Les États-Unis ne sont pas les seuls dans cette situation. La suppression de la garantie en or du dollar en 1971 a donné le droit à tous les pays d'imprimer de l'argent et d'étendre le crédit.

J’ai personnellement été témoin de la destruction de la monnaie

Ma vie professionnelle coïncide avec cette période, puisque j'ai commencé à travailler dans une banque genevoise en 1969. Je me souviens donc du début de la destruction de la monnaie. Par la suite, au Royaume-Uni, j'ai vu la livre s'effondrer contre le franc suisse, passant de 10 CHF en 1972 à 1.20 CHF aujourd'hui, soit une chute de 88% de la livre sterling. Contre l'or, la livre a perdu 99% depuis 1971.

Au Royaume-Uni, la période de mauvaise gestion économique et de bouleversements politiques des années 1970 a tout déclenché. L'inflation annuelle a été de 15-17% sur une période de 7 ans et les taux d'intérêt ont atteint plus de 20%.

Le système financier était à deux doigts de s'effondrer en 2008 lors de la grande crise financière. Onze ans plus tard, la dette mondiale a doublé et le risque a augmenté de façon exponentielle.

Les banquiers centraux sont conscients que l'économie mondiale se trouve aujourd'hui à la croisée des chemins. Le gros problème, c'est qu'ils n'ont pas le choix du chemin à emprunter. La voie a été tracée par eux-mêmes il y a plusieurs décennies et aucun retour en arrière n'est désormais possible. À l'époque, Les Chinois savaient déjà où cela mènerait.

Août 2019 ressemble à bien des égards à août 1971. L'Amérique était en difficulté à l'époque. Le pays était sous pression après la coûteuse guerre du Vietnam et l'étalon-or empêchait les États-Unis de tricher en imprimant de l'argent. Le monde entier a pris conscience de la situation précaire des États-Unis et a commencé à vendre des dollars. Pour sauver la position du pays, Nixon ne voyait pas d'autre moyen que de mettre fin à la convertibilité du dollar en or. Ce fut le début d'un demi-siècle d'impression monétaire et d'expansion du crédit à grande échelle.

La décision prise par Nixon en août 1971 a conduit à une crise d'une ampleur sans précédent. Pourtant, très peu de gens réalisent que nous sommes à l'aube d'une "catastrophe finale et totale du système monétaire affecté" comme l'a dit Ludwig von Mises.
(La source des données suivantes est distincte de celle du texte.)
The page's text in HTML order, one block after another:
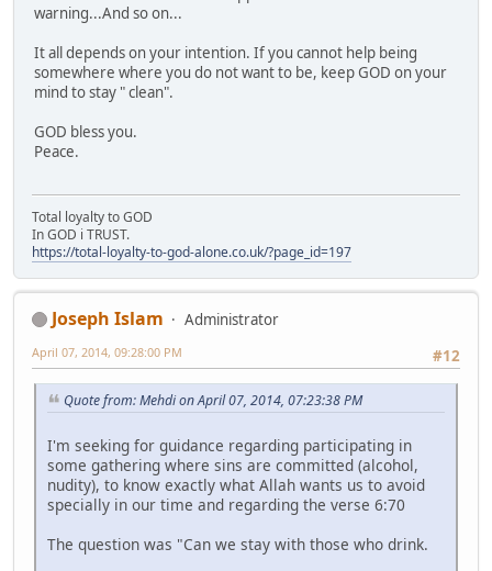
warning...And so on...
It all depends on your intention. If you cannot help being
somewhere where you do not want to be, keep GOD on your
mind to stay " clean".
GOD bless you.
Peace.
Total loyalty to GOD
In GOD i TRUST.
https://total-loyalty-to-god-alone.co.uk/?page_id=197
Joseph Islam
Administrator
#12
April 07, 2014, 09:28:00 PM
Quote from: Mehdi on April 07, 2014, 07:23:38 PM
I'm seeking for guidance regarding participating in
some gathering where sins are committed (alcohol,
nudity), to know exactly what Allah wants us to avoid
specially in our time and regarding the verse 6:70
The question was "Can we stay with those who drink.
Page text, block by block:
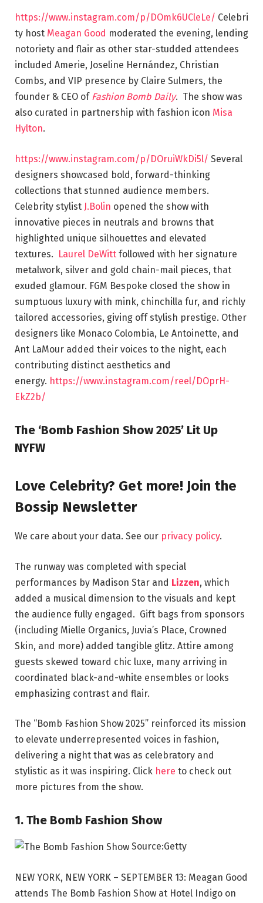
https://www.instagram.com/p/DOmk6UCleLe/ Celebri
ty host Meagan Good moderated the evening, lending
notoriety and flair as other star-studded attendees
included Amerie, Joseline Hernández, Christian
Combs, and VIP presence by Claire Sulmers, the
founder & CEO of Fashion Bomb Daily. The show was
also curated in partnership with fashion icon Misa
Hylton.
https://www.instagram.com/p/DOruiWkDi5l/ Several
designers showcased bold, forward-thinking
collections that stunned audience members.
Celebrity stylist J.Bolin opened the show with
innovative pieces in neutrals and browns that
highlighted unique silhouettes and elevated
textures. Laurel DeWitt followed with her signature
metalwork, silver and gold chain-mail pieces, that
exuded glamour. FGM Bespoke closed the show in
sumptuous luxury with mink, chinchilla fur, and richly
tailored accessories, giving off stylish prestige. Other
designers like Monaco Colombia, Le Antoinette, and
Ant LaMour added their voices to the night, each
contributing distinct aesthetics and
energy. https://www.instagram.com/reel/DOprH-
EkZ2b/
The ‘Bomb Fashion Show 2025’ Lit Up
NYFW
Love Celebrity? Get more! Join the
Bossip Newsletter
We care about your data. See our privacy policy.
The runway was completed with special
performances by Madison Star and Lizzen, which
added a musical dimension to the visuals and kept
the audience fully engaged. Gift bags from sponsors
(including Mielle Organics, Juvia’s Place, Crowned
Skin, and more) added tangible glitz. Attire among
guests skewed toward chic luxe, many arriving in
coordinated black-and-white ensembles or looks
emphasizing contrast and flair.
The “Bomb Fashion Show 2025” reinforced its mission
to elevate underrepresented voices in fashion,
delivering a night that was as celebratory and
stylistic as it was inspiring. Click here to check out
more pictures from the show.
1. The Bomb Fashion Show
Source:Getty
NEW YORK, NEW YORK – SEPTEMBER 13: Meagan Good
attends The Bomb Fashion Show at Hotel Indigo on
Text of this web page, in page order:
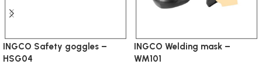
INGCO Safety goggles –
HSG04
INGCO Welding mask –
WM101
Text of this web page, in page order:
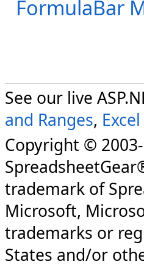
FormulaBar
See our live
and Ranges,
Copyright ©
trademark of
Microsoft,
trademarks or
States and/or
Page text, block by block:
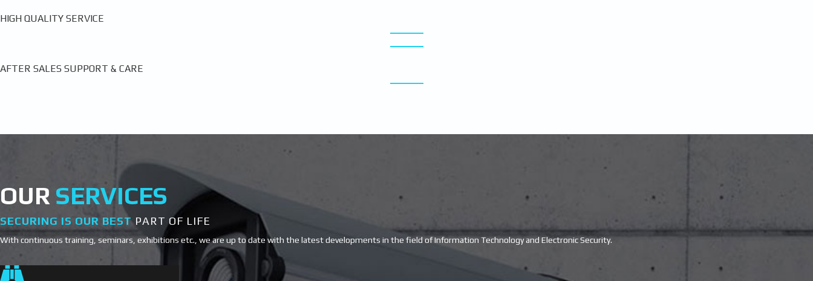
HIGH QUALITY SERVICE
AFTER SALES SUPPORT & CARE
OUR SERVICES
SECURING IS OUR BESTPART OF LIFE
With continuous training, seminars, exhibitions etc., we are up to date with the latest developments in the field of Information Technology and Electronic Security.
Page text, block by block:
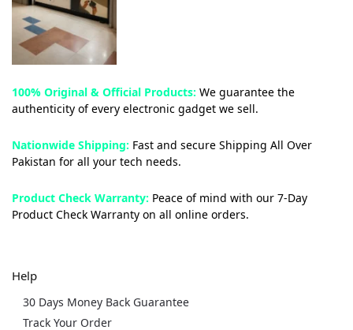
100% Original & Official Products: We guarantee the
authenticity of every electronic gadget we sell.
Nationwide Shipping: Fast and secure Shipping All Over
Pakistan for all your tech needs.
Product Check Warranty: Peace of mind with our 7-Day
Product Check Warranty on all online orders.
Help
30 Days Money Back Guarantee
Track Your Order
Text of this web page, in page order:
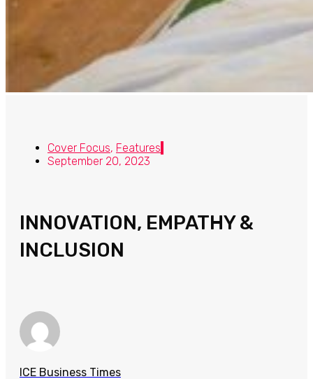
Cover Focus, Features
September 20, 2023
INNOVATION, EMPATHY &
INCLUSION
ICE Business Times
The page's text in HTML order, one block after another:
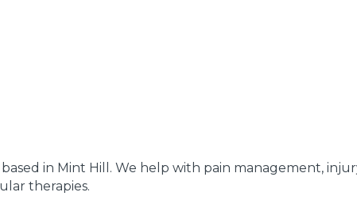
in Mint Hill. We help with pain management,
therapies.
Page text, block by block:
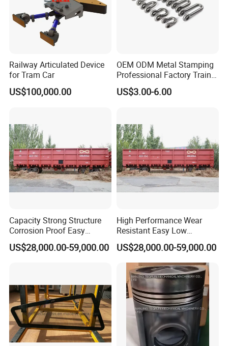
Railway Articulated Device
for Tram Car
US$100,000.00
OEM ODM Metal Stamping
Professional Factory Train
Parts Clevis for Train
Perfect Quality High Speed
US$3.00-6.00
Capacity Strong Structure
Corrosion Proof Easy
Maintenance Railway Red
Open Wagon
US$28,000.00-59,000.00
High Performance Wear
Resistant Easy Low
Maintenance Large Railway
Red Open Wagon
US$28,000.00-59,000.00
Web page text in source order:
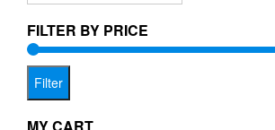
be
on
FILTER BY PRICE
Filter

Ce mois d'août n'est pas marqué par un unique événement comme en 1971, mais par un certain nombre d'indices montrant clairement que les banques centrales paniquent. Toutes les grandes banques centrales manifestent aujourd'hui un degré d'inquiétude sans précédent. Elles annonçent toutes une impression illimitée de billets, combinée à des taux d'intérêt nuls ou négatifs. Cela n'effacera évidemment pas 50 ans de politique monétaire irresponsable.
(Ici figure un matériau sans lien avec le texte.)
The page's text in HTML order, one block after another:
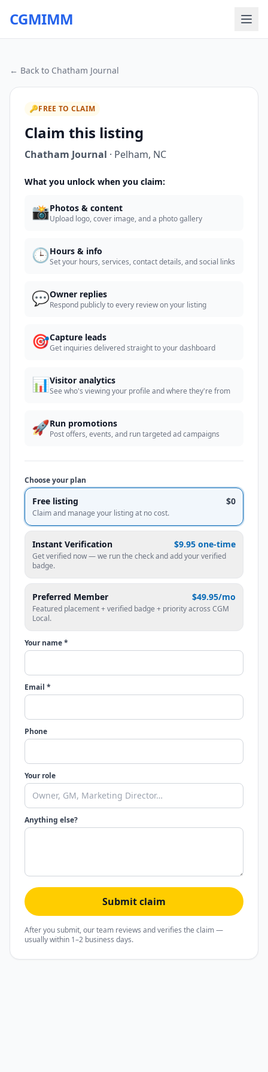
CGMIMM
← Back to Chatham Journal
🔑FREE TO CLAIM
Claim this listing
Chatham Journal · Pelham, NC
What you unlock when you claim:
📸Photos & content
Upload logo, cover image, and a photo gallery
🕒Hours & info
Set your hours, services, contact details, and social links
💬Owner replies
Respond publicly to every review on your listing
🎯Capture leads
Get inquiries delivered straight to your dashboard
📊Visitor analytics
See who's viewing your profile and where they're from
🚀Run promotions
Post offers, events, and run targeted ad campaigns
Choose your plan
Free listing $0
Claim and manage your listing at no cost.
Instant Verification $9.95 one-time
Get verified now — we run the check and add your verified
badge.
Preferred Member $49.95/mo
Featured placement + verified badge + priority across CGM
Local.
Your name *
Email *
Phone
Your role
Anything else?
Submit claim
After you submit, our team reviews and verifies the claim —
usually within 1–2 business days.
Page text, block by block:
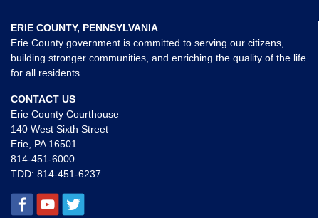
ERIE COUNTY, PENNSYLVANIA
Erie County government is committed to serving our citizens,
building stronger communities, and enriching the quality of the life
for all residents.
CONTACT US
Erie County Courthouse
140 West Sixth Street
Erie, PA 16501
814-451-6000
TDD: 814-451-6237
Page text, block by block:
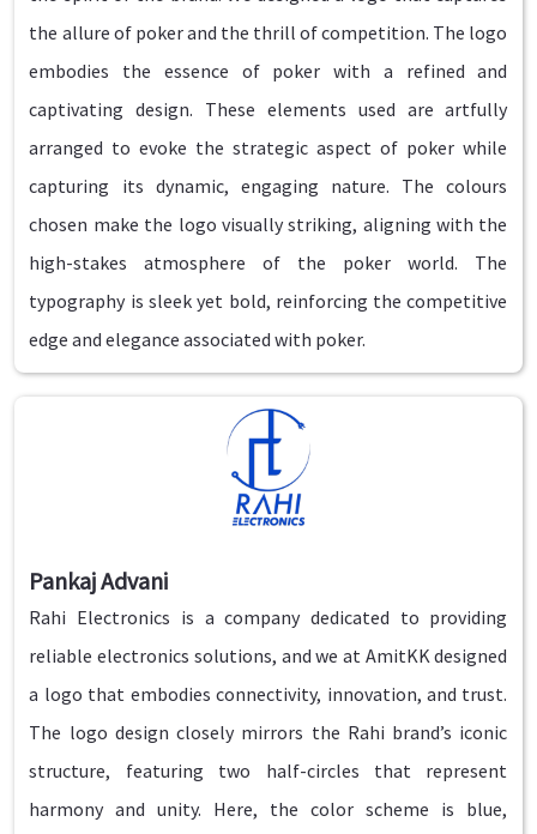
the allure of poker and the thrill of competition. The logo
embodies the essence of poker with a refined and
captivating design. These elements used are artfully
arranged to evoke the strategic aspect of poker while
capturing its dynamic, engaging nature. The colours
chosen make the logo visually striking, aligning with the
high-stakes atmosphere of the poker world. The
typography is sleek yet bold, reinforcing the competitive
edge and elegance associated with poker.
Pankaj Advani
Rahi Electronics is a company dedicated to providing
reliable electronics solutions, and we at AmitKK designed
a logo that embodies connectivity, innovation, and trust.
The logo design closely mirrors the Rahi brand’s iconic
structure, featuring two half-circles that represent
harmony and unity. Here, the color scheme is blue,

Ce que Nixon a commencé va maintenant être achevé par les gouvernements et les banquiers centraux actuels, via une impression monétaire spectaculaire qui conduira à l’hyperinflation et l'effondrement du système financier.
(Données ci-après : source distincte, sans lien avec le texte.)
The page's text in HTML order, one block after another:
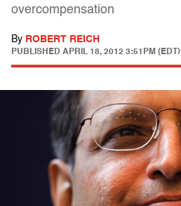
overcompensation
By ROBERT REICH
PUBLISHED APRIL 18, 2012 3:51PM (EDT)
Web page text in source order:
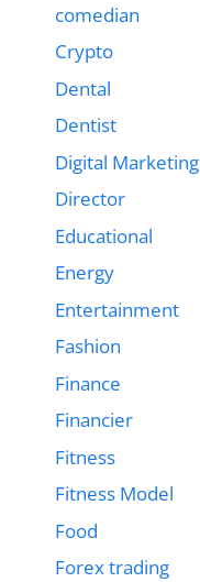
comedian
Crypto
Dental
Dentist
Digital Marketing
Director
Educational
Energy
Entertainment
Fashion
Finance
Financier
Fitness
Fitness Model
Food
Forex trading
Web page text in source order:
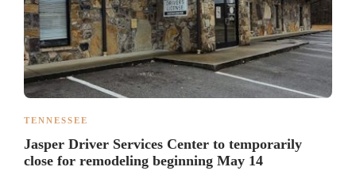
TENNESSEE
Jasper Driver Services Center to temporarily
close for remodeling beginning May 14
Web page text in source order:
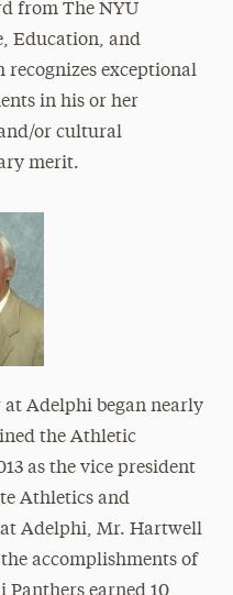
from The NYU
Education, and
exceptional
in his or her
or cultural
merit.
at Adelphi began nearly
the Athletic
as the vice president
Athletics and
Adelphi, Mr. Hartwell
accomplishments of
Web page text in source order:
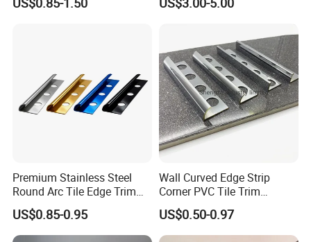
Premium Stainless Steel
Round Arc Tile Edge Trim
for Local Commercial Wall
Floor Decoration
US$0.85-0.95
Wall Curved Edge Strip
Corner PVC Tile Trim
Aluminum Floor Wall Panel
Trim Tile Trim
US$0.50-0.97
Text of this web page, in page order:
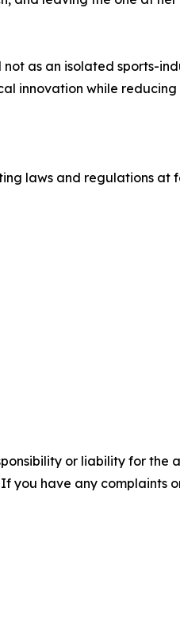
as an isolated sports-
innovation while
laws and regulations
or liability for the
you have any complaints
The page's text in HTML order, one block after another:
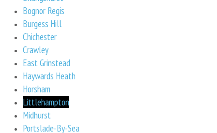
Bognor Regis
Burgess Hill
Chichester
Crawley
East Grinstead
Haywards Heath
Horsham
Littlehampton
Midhurst
Portslade-By-Sea

À ce jour, plus de 40% des obligations mondiales rapportent moins de 1% et plus de 16 000 milliards $ d'obligations ont un intérêt négatif.

Au Danemark, des crédits immobiliers à taux négatif

Les taux d'intérêt négatifs sont une absurdité totale. Ils détruisent totalement l'incitation à l'épargne et les retraites. Au Danemark, la troisième banque du pays paie ses clients pour qu’ils empruntent. En effet, vous pouvez désormais contracter un prêt immobilier sur 10 ans auprès de Jyske Bank avec un taux négatif de -0,5%. Imaginez, vous achetez une maison et la banque ne vous prend rien pour le prêt, mais vous permet plutôt de rembourser moins que le montant emprunté. Ce sera encore plus intéressant lorsque les taux hypothécaires passeront à -25 % car, après quelques années, la dette aura été payée par la banque !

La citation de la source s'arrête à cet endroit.